So, what is the philosophical significance of the conjugate prior?  Is it just a pretty piece of mathematics that makes the computation work out the way we'd like it to?  No; there is deep philosophical significance to the form of the beta distribution.

Recall the intuition from above: if you've seen a lot of data already, then one more datapoint shouldn't change your understanding of the world too drastically.  If, on the other hand, you've seen relatively little data, then a single datapoint could influence your beliefs significantly.  This intuition is captured by the form of the conjugate prior.  $\alpha$ and $\beta$ can be viewed as keeping track of how many heads and tails you've seen, respectively.  So if you've already done some experiments with this coin, you can store that data in a beta distribution and use that as your conjugate prior.  The beta distribution captures the difference between claiming that the coin has 30% chance of coming up heads after seeing 3 heads and 7 tails, and claiming that the coin has a 30% chance of coming up heads after seeing 3000 heads and 7000 tails.
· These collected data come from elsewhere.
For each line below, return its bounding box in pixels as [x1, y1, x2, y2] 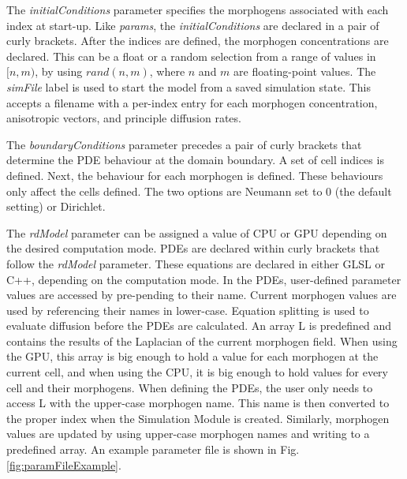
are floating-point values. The [233, 63, 376, 80]
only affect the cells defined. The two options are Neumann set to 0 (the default [6, 182, 392, 199]
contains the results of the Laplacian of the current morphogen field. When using [6, 332, 398, 349]
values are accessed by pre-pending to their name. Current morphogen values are [6, 286, 397, 303]
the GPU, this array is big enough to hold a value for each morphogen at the [6, 348, 379, 365]
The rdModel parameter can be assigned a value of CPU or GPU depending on [6, 224, 387, 241]
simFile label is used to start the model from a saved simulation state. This [6, 78, 372, 95]
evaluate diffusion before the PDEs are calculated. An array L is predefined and [6, 317, 392, 334]
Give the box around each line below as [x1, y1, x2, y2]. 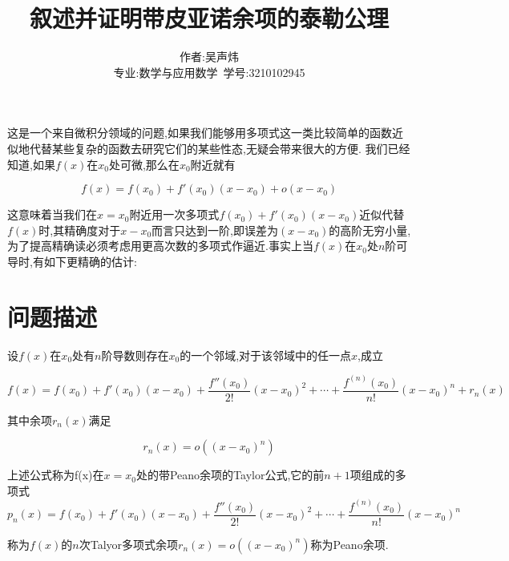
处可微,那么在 [108, 155, 180, 172]
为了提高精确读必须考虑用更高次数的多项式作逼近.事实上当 [7, 237, 313, 254]
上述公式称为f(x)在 [7, 466, 104, 483]
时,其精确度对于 [38, 221, 121, 238]
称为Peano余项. [310, 535, 389, 552]
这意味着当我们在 [7, 206, 97, 223]
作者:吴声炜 [180, 48, 239, 65]
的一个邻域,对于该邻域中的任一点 [180, 346, 352, 363]
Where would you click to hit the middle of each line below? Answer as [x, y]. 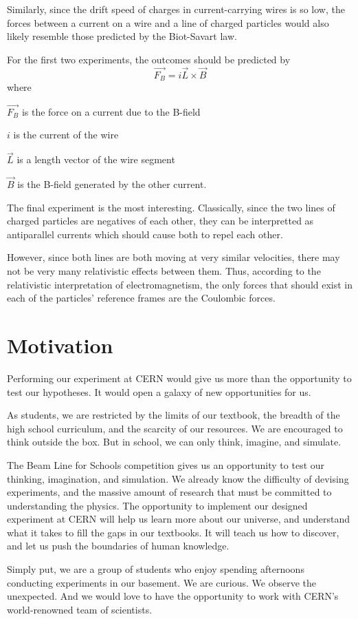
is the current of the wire [66, 135]
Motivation [60, 345]
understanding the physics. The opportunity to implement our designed [157, 505]
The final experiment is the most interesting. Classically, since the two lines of [171, 207]
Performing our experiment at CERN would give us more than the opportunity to [179, 378]
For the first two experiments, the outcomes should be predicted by [149, 59]
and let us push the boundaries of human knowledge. [118, 546]
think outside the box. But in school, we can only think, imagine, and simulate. [174, 442]
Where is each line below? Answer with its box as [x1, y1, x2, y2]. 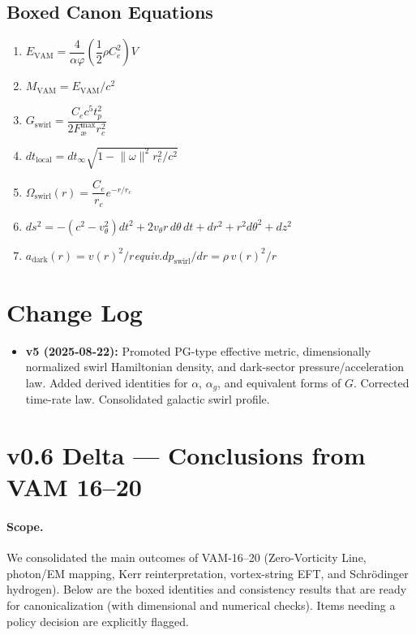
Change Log [6, 295, 143, 328]
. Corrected [353, 374, 410, 391]
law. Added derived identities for [25, 374, 188, 391]
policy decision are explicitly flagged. [6, 612, 189, 629]
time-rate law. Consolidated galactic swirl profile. [25, 391, 270, 408]
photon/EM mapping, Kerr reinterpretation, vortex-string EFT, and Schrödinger [6, 564, 409, 581]
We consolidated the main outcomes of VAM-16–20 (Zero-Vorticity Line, [6, 549, 367, 566]
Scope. [6, 517, 44, 534]
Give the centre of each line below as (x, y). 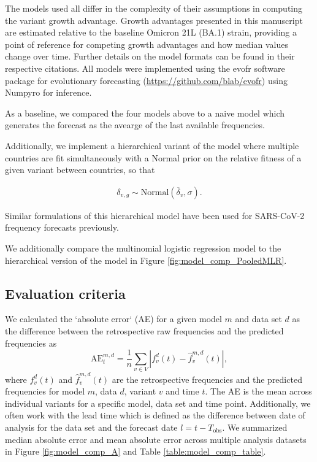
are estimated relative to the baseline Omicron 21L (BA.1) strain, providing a (151, 32)
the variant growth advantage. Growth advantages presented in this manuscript (154, 20)
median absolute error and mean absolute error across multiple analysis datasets (156, 439)
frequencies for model (45, 391)
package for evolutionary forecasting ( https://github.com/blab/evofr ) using (146, 80)
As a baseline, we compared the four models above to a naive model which (145, 113)
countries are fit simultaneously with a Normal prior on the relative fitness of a (153, 157)
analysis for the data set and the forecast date (91, 427)
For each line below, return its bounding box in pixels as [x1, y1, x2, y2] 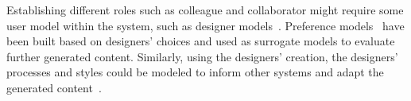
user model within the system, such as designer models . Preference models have [6, 17, 405, 33]
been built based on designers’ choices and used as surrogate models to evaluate [6, 33, 395, 49]
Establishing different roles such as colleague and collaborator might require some [6, 2, 404, 17]
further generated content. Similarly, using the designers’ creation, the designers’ [6, 48, 398, 64]
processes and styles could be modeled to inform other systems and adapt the [6, 64, 384, 80]
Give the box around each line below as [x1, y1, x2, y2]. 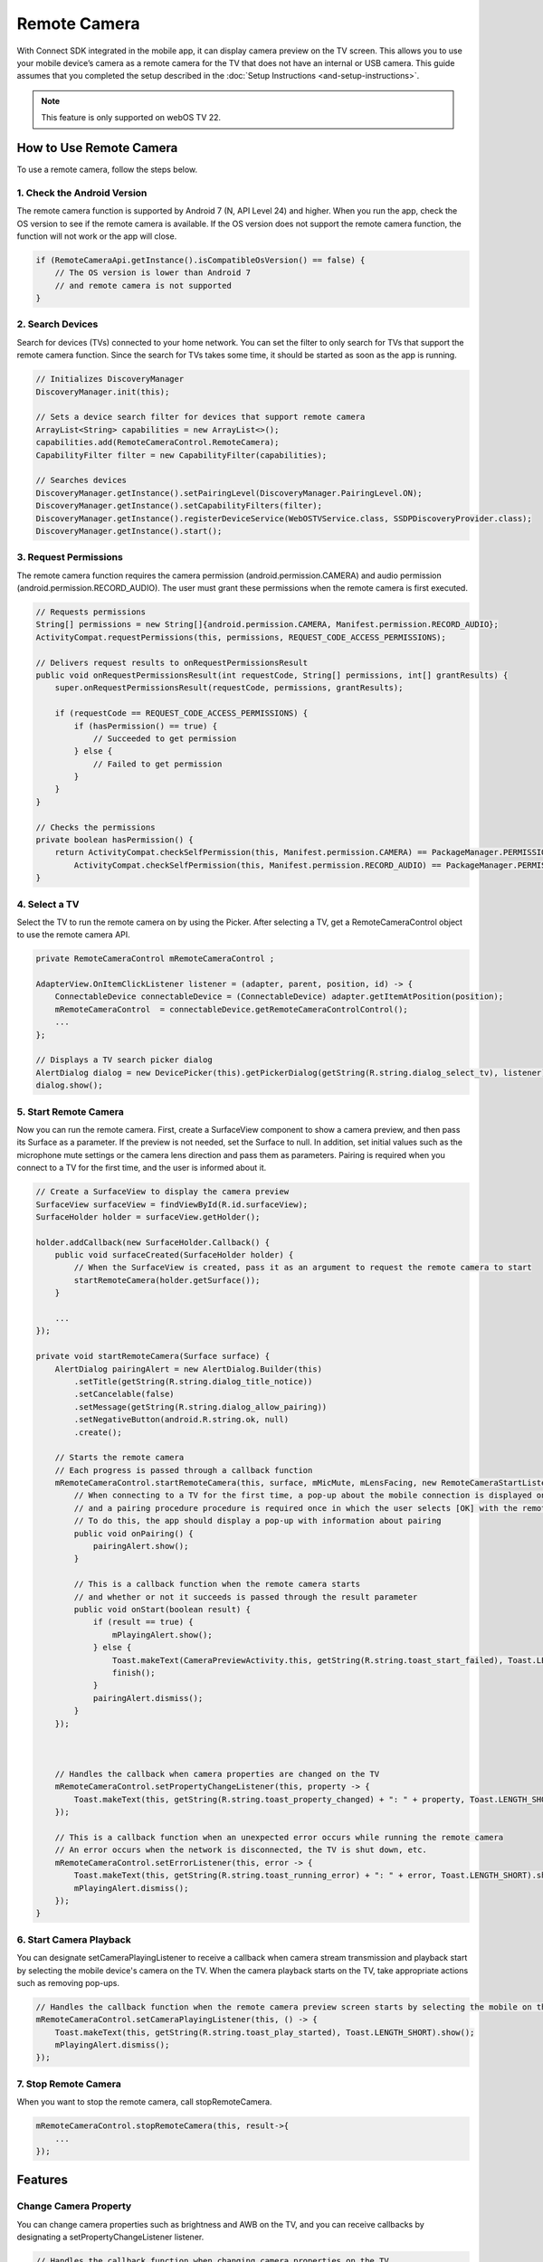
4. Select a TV [16, 898, 80, 910]
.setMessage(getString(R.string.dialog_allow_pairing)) [73, 1402, 328, 1411]
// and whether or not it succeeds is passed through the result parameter [73, 1592, 418, 1601]
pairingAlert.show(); [92, 1541, 189, 1552]
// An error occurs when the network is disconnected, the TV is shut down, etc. [54, 1845, 427, 1855]
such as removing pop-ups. [16, 1977, 119, 1988]
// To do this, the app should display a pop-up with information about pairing [73, 1516, 443, 1526]
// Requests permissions [35, 607, 147, 617]
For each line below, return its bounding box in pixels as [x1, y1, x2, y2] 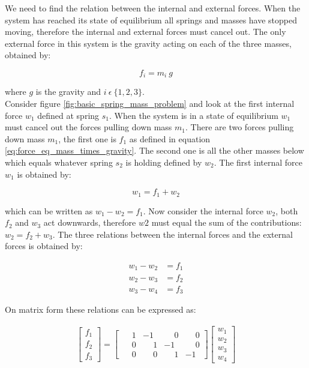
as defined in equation [129, 132, 211, 145]
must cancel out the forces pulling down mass [5, 121, 172, 133]
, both [275, 204, 298, 217]
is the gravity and [35, 85, 101, 98]
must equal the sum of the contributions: [151, 216, 302, 229]
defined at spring [37, 109, 100, 121]
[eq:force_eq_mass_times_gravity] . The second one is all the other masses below [5, 144, 304, 157]
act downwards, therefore [43, 216, 136, 229]
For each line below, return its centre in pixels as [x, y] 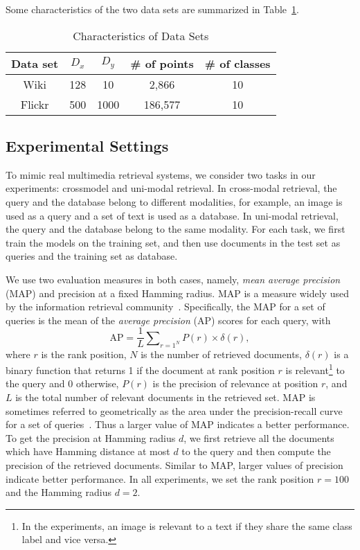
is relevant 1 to [315, 369]
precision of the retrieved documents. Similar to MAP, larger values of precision [174, 465]
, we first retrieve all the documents [259, 437]
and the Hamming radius [58, 492]
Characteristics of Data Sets [141, 35]
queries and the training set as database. [92, 256]
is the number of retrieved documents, [221, 354]
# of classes [237, 63]
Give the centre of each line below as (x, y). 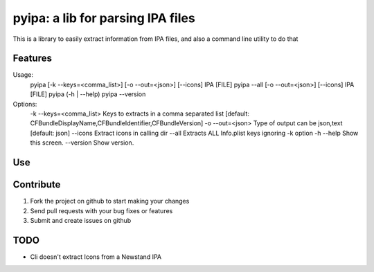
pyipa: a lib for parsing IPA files (104, 18)
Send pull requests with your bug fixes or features (101, 210)
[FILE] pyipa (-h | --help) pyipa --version (88, 94)
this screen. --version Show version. (82, 143)
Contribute (37, 184)
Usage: (23, 75)
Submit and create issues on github (81, 220)
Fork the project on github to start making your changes (110, 201)
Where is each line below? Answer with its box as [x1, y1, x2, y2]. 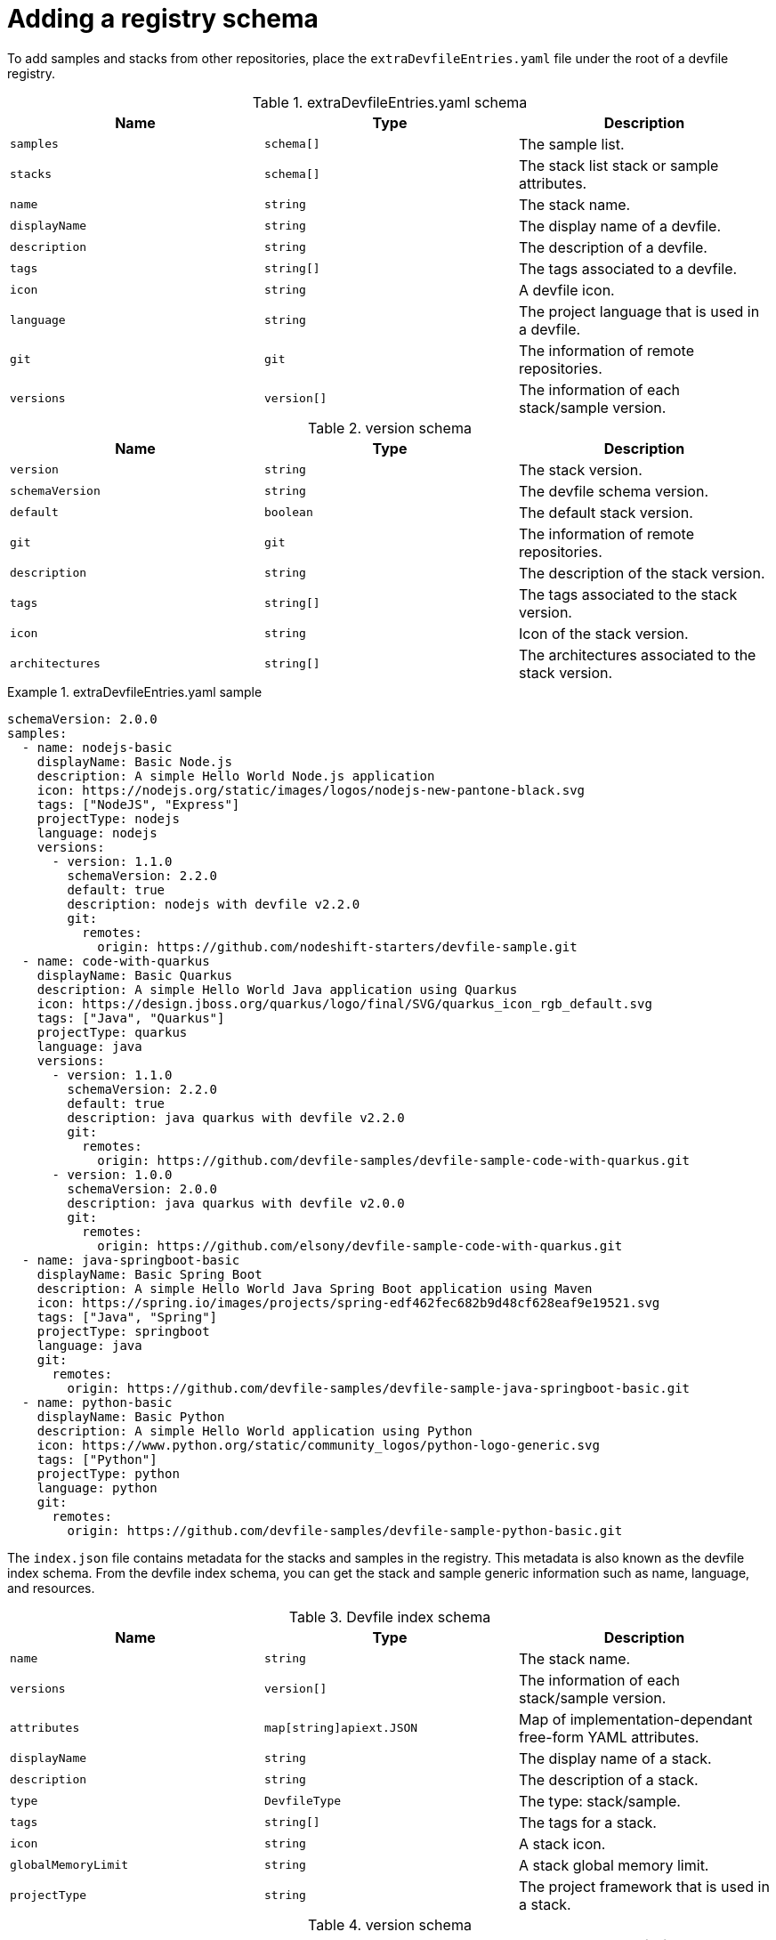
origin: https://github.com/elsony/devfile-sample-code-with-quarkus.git [97, 1238, 623, 1253]
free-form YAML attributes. [518, 1727, 699, 1746]
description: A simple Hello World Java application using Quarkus [36, 982, 518, 997]
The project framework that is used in [518, 1877, 770, 1896]
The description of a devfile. [518, 238, 707, 256]
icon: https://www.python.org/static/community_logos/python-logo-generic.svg [36, 1437, 600, 1452]
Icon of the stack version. [518, 624, 689, 643]
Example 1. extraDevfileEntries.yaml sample [7, 683, 263, 699]
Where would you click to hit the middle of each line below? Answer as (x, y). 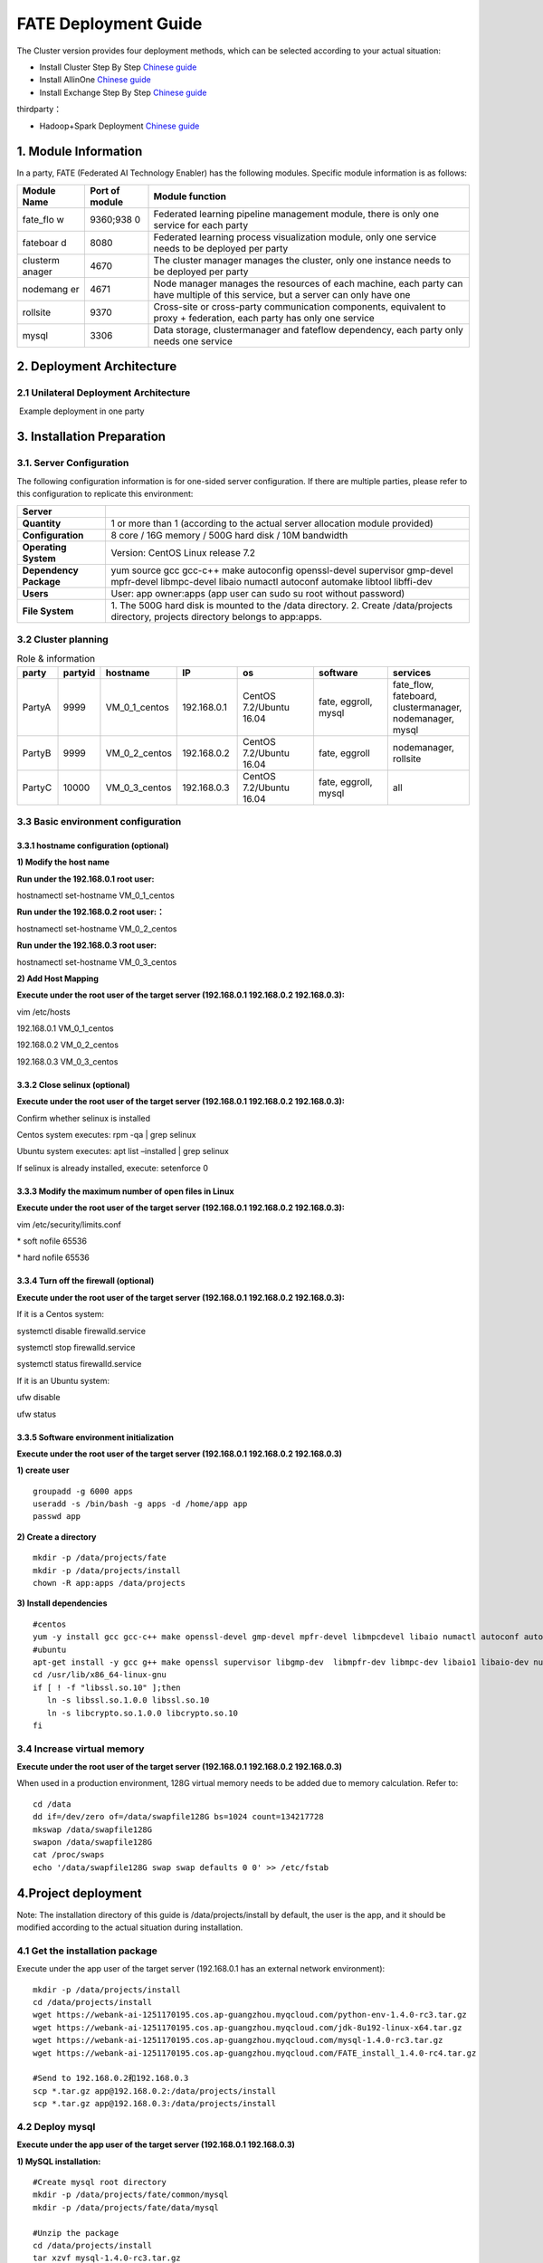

Suppose you haven't observed any coin flips yet, but you have some intuition about what the distribution should be.  Then you can choose values for $\alpha$ and $\beta$ that represent your prior understanding of the coin.  Higher values of $\alpha+\beta$ indicate more confidence in your intuition; thus, choosing the appropriate hyperparameters is a method of quantifying your prior understanding so that it can be used in computation.  $\alpha$ and $\beta$ will act like "imaginary data"; when you update your distribution over $\theta$ after observing a coin flip $x$, it will be like you already saw $\alpha$ heads and $\beta$ tails before that coin flip.

If you want to express that you have no prior knowledge about the system, you can do so by setting $\alpha$ and $\beta$ to 1.  This will turn the beta distribution into a uniform distribution.  You can also use the beta distribution to do add-N smoothing, by setting $\alpha$ and $\beta$ to both be N+1.  Setting the hyperparameters to a value lower than 1 causes them to act like "negative data", which helps avoid overfitting $\theta$ to noise in the actual data.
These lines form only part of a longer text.